INSTRUCTIONS FOR THE TASK: The whole listing below should be printed again exactly, with no images.

THE RECORDS:
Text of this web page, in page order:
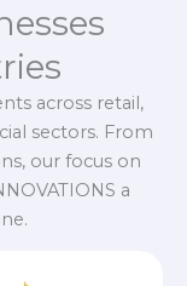
across retail,
sectors. From
our focus on
a
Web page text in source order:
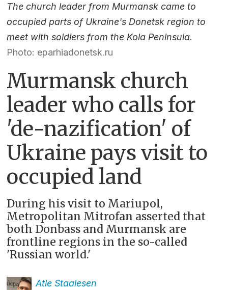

ANSWER FOR THIS EXERCISE:
Text of this web page, in page order:
across retail,
sectors. From
our focus on
a
Web page text in source order:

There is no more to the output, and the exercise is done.